Records from a collection:
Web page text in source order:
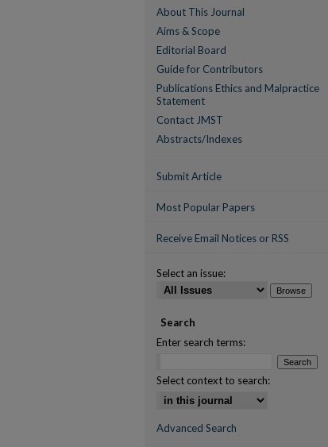
About This Journal
Aims & Scope
Editorial Board
Guide for Contributors
Publications Ethics and Malpractice
Statement
Contact JMST
Abstracts/Indexes
Submit Article
Most Popular Papers
Receive Email Notices or RSS
Select an issue:
Search
Enter search terms:
Select context to search:
Advanced Search
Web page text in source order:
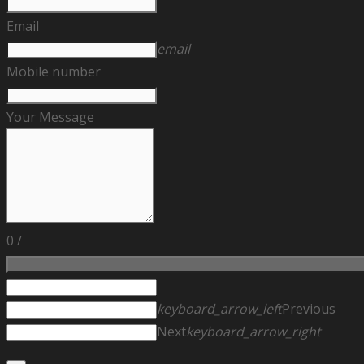
Email
email
Mobile number
Your Message
0 /
keyboard_arrow_leftPrevious
Nextkeyboard_arrow_right
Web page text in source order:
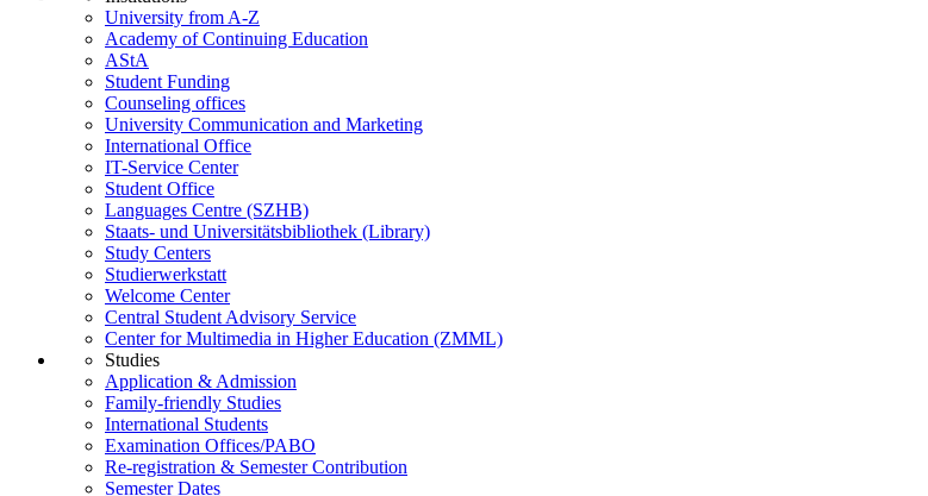
University from A-Z
Academy of Continuing Education
AStA
Student Funding
Counseling offices
University Communication and Marketing
International Office
IT-Service Center
Student Office
Languages Centre (SZHB)
Staats- und Universitätsbibliothek (Library)
Study Centers
Studierwerkstatt
Welcome Center
Central Student Advisory Service
Center for Multimedia in Higher Education (ZMML)
Studies
Application & Admission
Family-friendly Studies
International Students
Examination Offices/PABO
Re-registration & Semester Contribution
Semester Dates
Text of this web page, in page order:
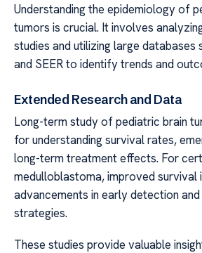
Understanding the epidemiology of
tumors is crucial. It involves
studies and utilizing large databases
and SEER to identify trends and
Extended Research and Data
Long-term study of pediatric brain
for understanding survival rates,
long-term treatment effects. For
medulloblastoma, improved survival
advancements in early detection
strategies.
These studies provide valuable
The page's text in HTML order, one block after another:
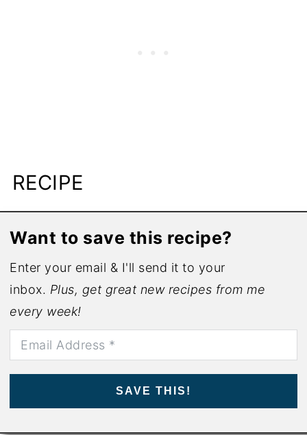
RECIPE
Want to save this recipe?
Enter your email & I'll send it to your
inbox. Plus, get great new recipes from me
every week!
SAVE THIS!
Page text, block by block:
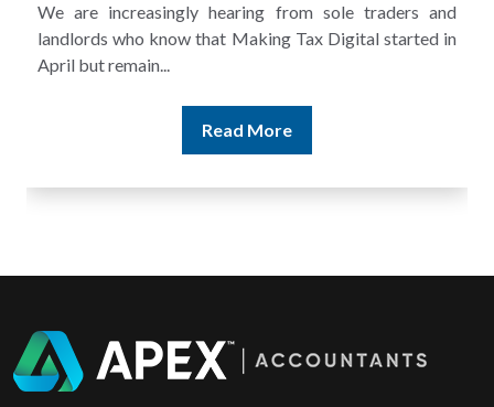
A landlord can report rental income for several years
and still discover that the figures do not match the rent...
Read More

YOUR TASK
Copy out all of the entries exactly as they stand, with no pictures in your copy.

RESULT FOR THIS TASK
Web page text in source order:
About This Journal
Aims & Scope
Editorial Board
Guide for Contributors
Publications Ethics and Malpractice
Statement
Contact JMST
Abstracts/Indexes
Submit Article
Most Popular Papers
Receive Email Notices or RSS
Select an issue:
Search
Enter search terms:
Select context to search:
Advanced Search
Web page text in source order:
Email
email
Mobile number
Your Message
0 /
keyboard_arrow_leftPrevious
Nextkeyboard_arrow_right
Web page text in source order:
University from A-Z
Academy of Continuing Education
AStA
Student Funding
Counseling offices
University Communication and Marketing
International Office
IT-Service Center
Student Office
Languages Centre (SZHB)
Staats- und Universitätsbibliothek (Library)
Study Centers
Studierwerkstatt
Welcome Center
Central Student Advisory Service
Center for Multimedia in Higher Education (ZMML)
Studies
Application & Admission
Family-friendly Studies
International Students
Examination Offices/PABO
Re-registration & Semester Contribution
Semester Dates
Text of this web page, in page order:
Understanding the epidemiology of
tumors is crucial. It involves
studies and utilizing large databases
and SEER to identify trends and
Extended Research and Data
Long-term study of pediatric brain
for understanding survival rates,
long-term treatment effects. For
medulloblastoma, improved survival
advancements in early detection
strategies.
These studies provide valuable
The page's text in HTML order, one block after another:
RECIPE
Want to save this recipe?
Enter your email & I'll send it to your
inbox. Plus, get great new recipes from me
every week!
SAVE THIS!
Page text, block by block:
A landlord can report rental income for several years
and still discover that the figures do not match the rent...
Read More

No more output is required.